Sweet Girl then moves to the real plot of our father/daughter team taking off in this paint-by-numbers trip to track down everyone responsible for Amanda’s death. Predictably, everyone they track down reveals that there is a bigger, badder, more evil, person above them pulling the strings until it gets to the point you predicted in the first 15 minutes.
Along the way, there seems to be a team of mercenaries tracking down the Coopers lead by Amos Santos (Manuel Garcie-Ruffo). Each fight scene could be supercut together and you would have no idea where the fight took place because the action is as bland as this plot. Each fight consists of someone being thrown into a wall, followed by themselves being thrown into a wall. Every fighter in this movie only knows one move, and it is to throw people into walls like they are a Terminator. After the second fight, you become numb to the action and are just quickly hoping something less predictable comes around… and then it does!
Nondescript spoilers below
A third act twist completely changes how this movie should be viewed, taking away everything we thought we knew about the characters in front of us. In a better movie, this is a game-changing twist that would make me want to rewatch this movie to pick up on the little details that I missed the first time. Instead, I was excited to see this movie try something new, but then I began thinking about how this messes with the rest of the story and it takes away from major plot points that now make no sense with this new reveal. There is no attempt to explain why we saw things differently. Before we can even really question what is going on, the movie jumps to the climax, hoping we can ignore that this twist invalidates a large part of the rising action.

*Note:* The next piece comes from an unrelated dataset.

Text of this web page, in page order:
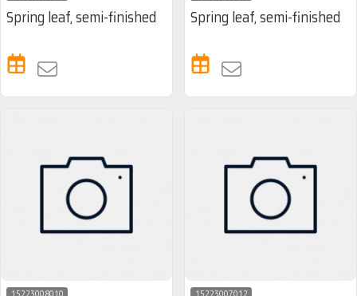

Sweet Girl has good talent in front of the camera; Isabela Merced is a star and outshines everyone. But Jason Momoa is here collecting money and not much else. It looks like he was going for range with his performance, but he misses the mark in unbelievable character choices that made me question his character more than applaud him. Everything about this movie misses the mark. The plot is as predictable as an episode of Blue Clues and the third act twist makes the rest of the movie nearly unnecessary. With a couple of story tweaks, this could be a great watch, but for any avid movie goer, this is a must avoid.